A revamped follow-up to last year's 2005 Gaming Almanac, the Tome dispatches with much of what didn't work in the previous edition, while bringing a fresh perspective and voice from author Bill Abner. Largely dismissing the almanac format of last year's work, which, though well intentioned as a structure, came off as out-of-date and often inexplicable, and adopting more of a retrospective approach, this year's structure dramatically improves the overall delivery.

The Gamer's Tome works vaguely by splitting sections into months instead of chapters and revisiting the highlights of that month, for example E3 is discussed in the May segment, and the bulk of 360 games in the Holiday segment. However, should you try to scry the why -- that assonance, that's poetry there folks -- behind putting the Home Networking page in July or the 10 worst PS2 games in April, you will likely come to the same conclusion that I suspect the author did: why not?

The Tome is ultimately a collection of short essays on a variety of gaming topics trying as best it can to find a suitable structure, and to get too caught up in the seeming randomness of that structure is to lose sight of the forest through the trees. The articles, essays, and comments themselves are so interesting and informative that if you're worried about why the piece on gaming lingo is in October, then you're missing the point.

The substantive value of this book is directly tied, in fact, to its overwhelming multiplicity. It is not so isolated in tracking only the AAA titles from the biggest publishers of just the last dozen months or so.

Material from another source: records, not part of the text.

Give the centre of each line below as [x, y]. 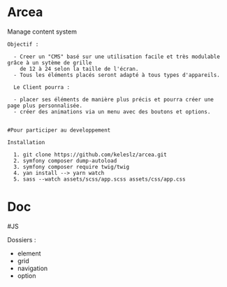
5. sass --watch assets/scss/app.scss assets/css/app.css [100, 179]
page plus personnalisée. [45, 106]
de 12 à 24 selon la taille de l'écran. [79, 69]
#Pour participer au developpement [59, 130]
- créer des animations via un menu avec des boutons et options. [112, 112]
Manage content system [42, 31]
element [29, 253]
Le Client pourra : [42, 87]
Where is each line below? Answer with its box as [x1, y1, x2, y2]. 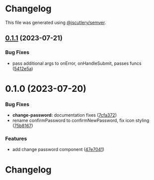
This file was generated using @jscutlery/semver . [5, 19, 106, 25]
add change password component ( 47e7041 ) [12, 147, 104, 153]
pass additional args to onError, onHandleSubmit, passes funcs [12, 60, 142, 66]
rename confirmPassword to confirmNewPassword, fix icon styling [12, 118, 150, 124]
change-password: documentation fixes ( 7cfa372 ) [12, 112, 117, 118]
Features [5, 135, 27, 142]
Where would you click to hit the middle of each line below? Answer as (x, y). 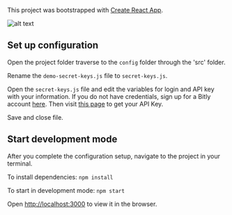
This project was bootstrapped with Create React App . (85, 10)
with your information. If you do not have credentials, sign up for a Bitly (109, 96)
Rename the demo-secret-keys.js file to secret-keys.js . (87, 75)
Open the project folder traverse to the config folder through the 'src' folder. (116, 62)
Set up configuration (53, 46)
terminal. (20, 164)
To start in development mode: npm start (66, 190)
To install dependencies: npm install (60, 177)
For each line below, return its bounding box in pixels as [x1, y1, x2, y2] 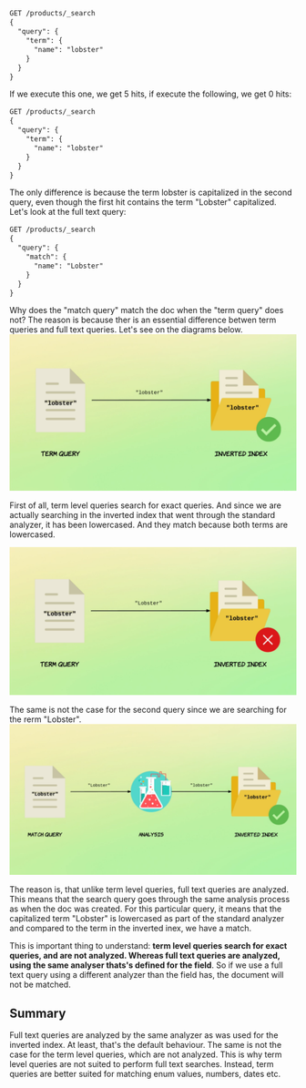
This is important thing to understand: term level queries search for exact [9, 941, 288, 951]
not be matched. [9, 979, 71, 991]
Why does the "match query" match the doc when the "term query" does [9, 305, 284, 315]
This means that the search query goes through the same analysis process [9, 894, 291, 905]
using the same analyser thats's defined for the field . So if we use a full [9, 960, 283, 971]
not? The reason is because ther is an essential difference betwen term [9, 314, 277, 325]
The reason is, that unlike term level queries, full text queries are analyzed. [9, 884, 290, 895]
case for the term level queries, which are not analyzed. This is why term [9, 1049, 282, 1060]
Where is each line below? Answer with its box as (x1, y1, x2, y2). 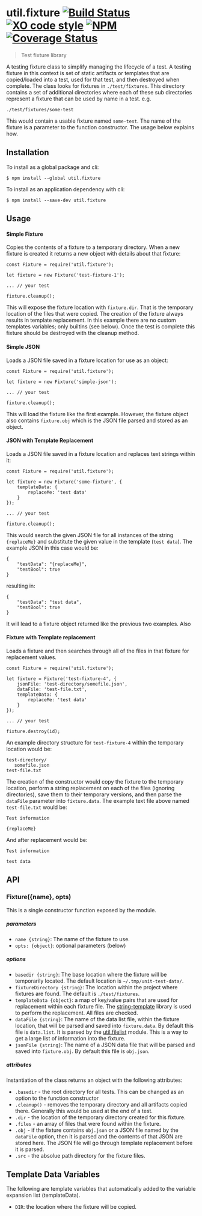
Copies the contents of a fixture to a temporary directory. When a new (6, 244, 180, 251)
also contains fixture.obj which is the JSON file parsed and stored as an (6, 417, 188, 424)
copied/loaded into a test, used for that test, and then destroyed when (6, 76, 180, 83)
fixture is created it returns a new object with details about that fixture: (6, 250, 181, 257)
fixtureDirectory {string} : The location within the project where (14, 983, 178, 990)
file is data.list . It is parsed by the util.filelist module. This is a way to (14, 1028, 188, 1036)
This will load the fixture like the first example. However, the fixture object (6, 410, 189, 417)
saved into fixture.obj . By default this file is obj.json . (14, 1047, 150, 1055)
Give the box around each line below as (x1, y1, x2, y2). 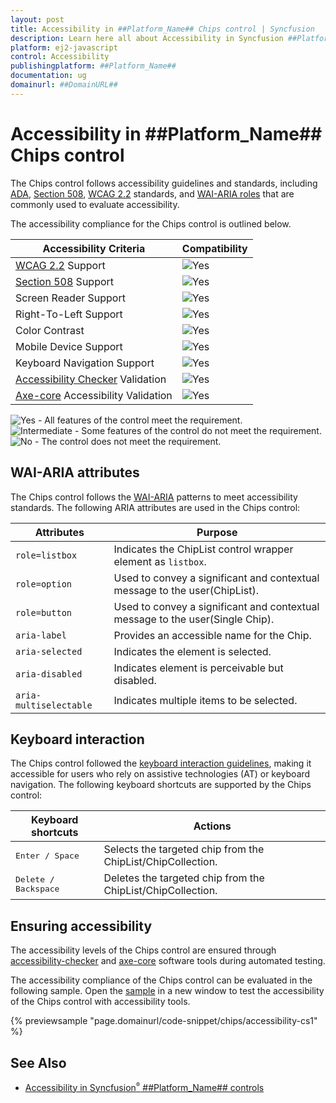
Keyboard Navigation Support (15, 356, 155, 370)
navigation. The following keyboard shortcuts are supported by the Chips (10, 779, 312, 791)
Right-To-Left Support (15, 307, 123, 321)
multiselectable (15, 699, 93, 711)
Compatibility (181, 241, 248, 255)
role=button (15, 607, 73, 618)
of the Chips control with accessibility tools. (10, 996, 191, 1008)
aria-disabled (15, 668, 83, 680)
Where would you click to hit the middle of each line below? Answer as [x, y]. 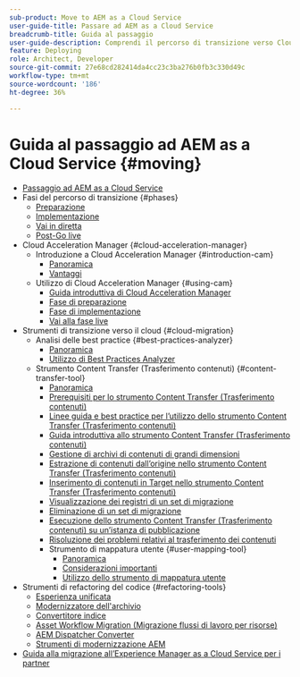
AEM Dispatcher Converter [85, 635]
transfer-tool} [60, 378]
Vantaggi [65, 274]
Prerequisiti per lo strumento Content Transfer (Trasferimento [162, 397]
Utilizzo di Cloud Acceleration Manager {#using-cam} [134, 283]
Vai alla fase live [79, 321]
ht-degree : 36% [37, 92]
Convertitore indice [71, 616]
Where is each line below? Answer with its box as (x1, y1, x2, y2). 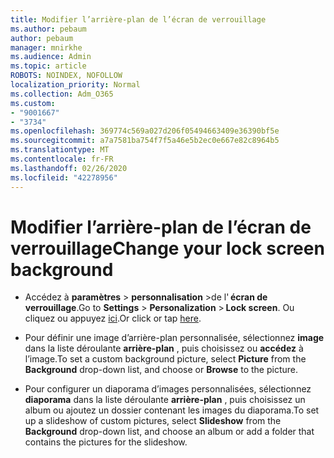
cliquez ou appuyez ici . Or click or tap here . (24, 312, 202, 325)
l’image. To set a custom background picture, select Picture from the (24, 353, 307, 365)
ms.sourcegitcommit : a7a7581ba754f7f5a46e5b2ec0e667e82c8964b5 (10, 136, 280, 146)
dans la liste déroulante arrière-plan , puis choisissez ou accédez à (24, 342, 304, 355)
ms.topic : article (10, 61, 87, 71)
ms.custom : (10, 98, 56, 108)
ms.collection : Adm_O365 (10, 89, 114, 99)
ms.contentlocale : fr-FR (10, 154, 114, 164)
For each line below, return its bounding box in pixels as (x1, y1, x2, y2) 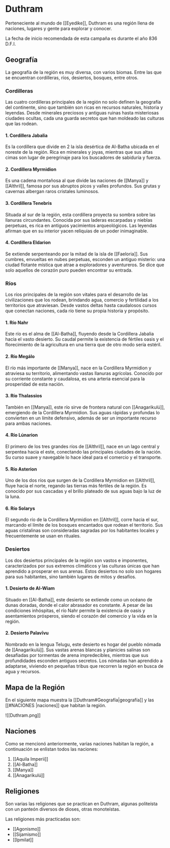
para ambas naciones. (5, 420, 52, 427)
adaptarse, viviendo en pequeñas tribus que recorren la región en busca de (5, 663, 164, 669)
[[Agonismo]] (12, 826, 41, 832)
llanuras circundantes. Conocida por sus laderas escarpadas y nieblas (5, 217, 153, 223)
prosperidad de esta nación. (5, 381, 65, 387)
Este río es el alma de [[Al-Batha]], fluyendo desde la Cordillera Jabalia (5, 331, 154, 337)
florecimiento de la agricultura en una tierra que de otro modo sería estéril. (5, 342, 162, 348)
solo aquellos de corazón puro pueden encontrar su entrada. (5, 267, 133, 273)
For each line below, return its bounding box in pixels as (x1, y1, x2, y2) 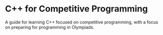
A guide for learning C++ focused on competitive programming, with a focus (5, 19, 158, 25)
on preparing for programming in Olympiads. (5, 24, 95, 30)
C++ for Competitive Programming (5, 3, 148, 14)
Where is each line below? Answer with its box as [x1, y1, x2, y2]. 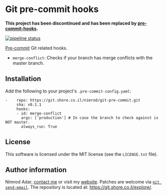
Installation [5, 74, 41, 83]
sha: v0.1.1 [16, 102, 42, 107]
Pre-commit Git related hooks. [5, 45, 68, 51]
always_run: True [21, 124, 57, 129]
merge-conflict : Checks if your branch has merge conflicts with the [12, 54, 153, 61]
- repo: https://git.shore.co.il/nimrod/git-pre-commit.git [5, 97, 141, 103]
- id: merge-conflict [16, 111, 62, 116]
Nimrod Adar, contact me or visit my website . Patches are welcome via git [5, 179, 160, 185]
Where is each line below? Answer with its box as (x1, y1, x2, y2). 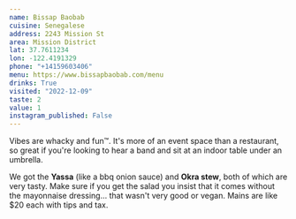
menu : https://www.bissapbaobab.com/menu (9, 71, 164, 79)
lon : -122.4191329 (9, 54, 77, 63)
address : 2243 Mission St (9, 29, 104, 38)
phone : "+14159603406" (9, 63, 93, 72)
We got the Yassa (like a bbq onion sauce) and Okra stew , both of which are (9, 171, 288, 182)
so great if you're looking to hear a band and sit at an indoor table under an (9, 145, 283, 155)
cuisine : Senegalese (9, 21, 86, 30)
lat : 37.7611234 (9, 46, 69, 55)
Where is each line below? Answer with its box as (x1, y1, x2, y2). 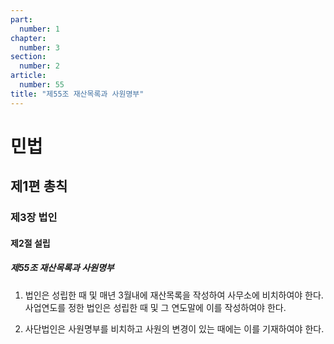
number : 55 (19, 80, 65, 90)
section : (10, 52, 47, 62)
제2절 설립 (10, 237, 51, 249)
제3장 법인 (10, 211, 58, 225)
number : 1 (19, 24, 60, 34)
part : (10, 14, 33, 25)
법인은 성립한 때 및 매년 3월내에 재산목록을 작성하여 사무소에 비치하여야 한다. (24, 289, 324, 301)
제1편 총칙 (10, 178, 68, 195)
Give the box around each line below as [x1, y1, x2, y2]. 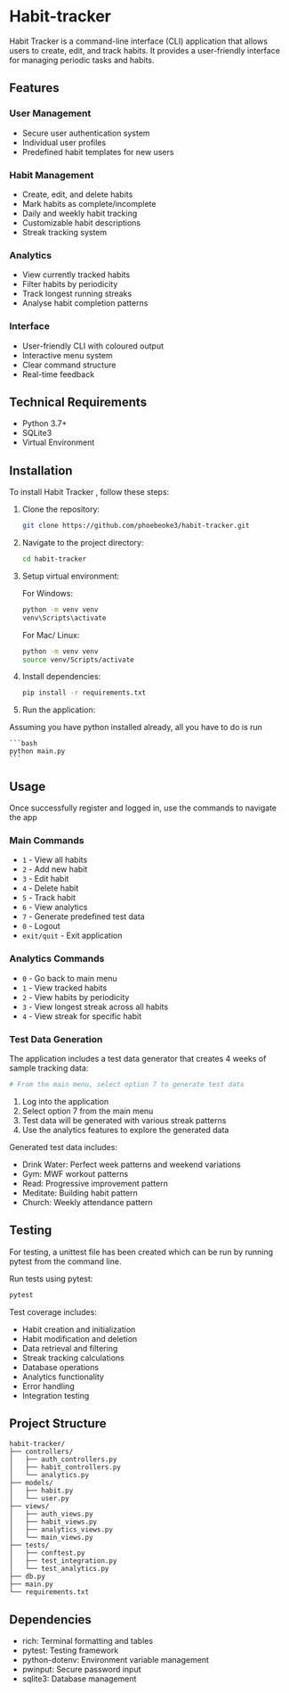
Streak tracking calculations [21, 1352, 124, 1363]
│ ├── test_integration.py [9, 1557, 117, 1566]
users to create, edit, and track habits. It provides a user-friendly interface [9, 45, 280, 55]
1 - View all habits [21, 854, 88, 866]
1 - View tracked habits [21, 982, 108, 993]
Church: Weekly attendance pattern [21, 1196, 153, 1207]
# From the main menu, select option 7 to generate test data [9, 1080, 245, 1089]
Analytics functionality [21, 1371, 105, 1382]
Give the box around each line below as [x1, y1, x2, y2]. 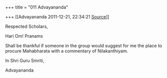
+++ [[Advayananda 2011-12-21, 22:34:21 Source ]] [5, 14, 109, 19]
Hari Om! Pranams [5, 33, 43, 39]
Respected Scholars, [5, 23, 48, 29]
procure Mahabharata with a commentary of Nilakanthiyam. [5, 48, 128, 54]
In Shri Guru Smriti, [5, 58, 45, 64]
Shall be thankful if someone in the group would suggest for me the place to [5, 43, 162, 49]
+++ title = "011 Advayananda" [5, 4, 69, 10]
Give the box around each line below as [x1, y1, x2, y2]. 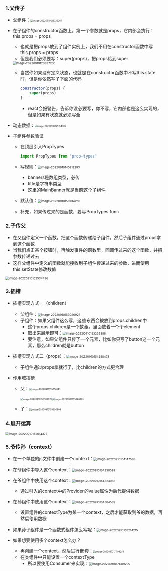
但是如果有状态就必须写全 [27, 111, 81, 117]
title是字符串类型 [27, 180, 62, 186]
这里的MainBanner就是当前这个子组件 [27, 187, 106, 193]
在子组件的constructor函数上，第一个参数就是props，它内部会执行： [12, 28, 155, 34]
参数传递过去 [12, 253, 39, 259]
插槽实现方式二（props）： [12, 353, 67, 359]
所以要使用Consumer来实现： [27, 560, 89, 566]
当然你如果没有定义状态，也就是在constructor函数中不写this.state [20, 70, 156, 76]
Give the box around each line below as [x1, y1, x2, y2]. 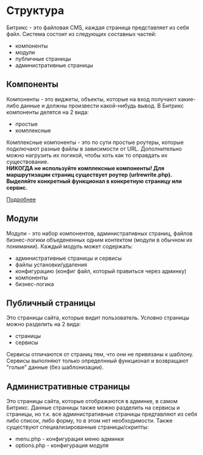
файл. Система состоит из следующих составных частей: [6, 30, 157, 37]
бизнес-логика [15, 280, 54, 287]
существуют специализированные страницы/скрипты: [6, 423, 149, 431]
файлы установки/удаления [15, 260, 87, 268]
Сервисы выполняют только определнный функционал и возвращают [6, 357, 189, 365]
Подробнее [6, 196, 37, 203]
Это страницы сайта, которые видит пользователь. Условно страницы [6, 314, 190, 321]
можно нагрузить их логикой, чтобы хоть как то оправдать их [6, 151, 168, 159]

Certainly the freshly ended year had a lot of new games, new systems, and big titles to discuss, and the Tome does not fall short on that front, but at the same time it's nice to revisit a classic like Archon, Interstate 76, or Master of Magic, uncover a new and intriguing Indie title, or read about a game that I would have never otherwise like Down in Flames a WWII dogfighting game with a card based battle system, all just for the sake of an interest in gaming diversity.

What is particularly refreshing on a deeper content level, is the way in which Abner treats his content and reader with an honesty that is surprising in a book that could have easily become 200 pages of PR bullet points in lesser hands. Abner is honest and unapologetic in his opinions, praising games like Psychonauts that simply didn't get enough press, and levying fair criticism to blockbuster critical darlings like Gran Turismo 4 if he feels the mainstream praise wasn't entirely deserved.

This is, in many ways, a book very much targeted to the same consumer demographic as our own site, specifically a group of people probably offended at being termed a consumer demographic. In all seriousness though there is a maturity and intelligence in the content delivered that could have been easily trivialized. This is a book for people with a passion for gaming, who were around for the classics and have their own stories of where they were the first time they played Doom, or how big their phone bill was from using a BBS, or how excited they were the first time they upgraded from 14.4 to 28.8 modem.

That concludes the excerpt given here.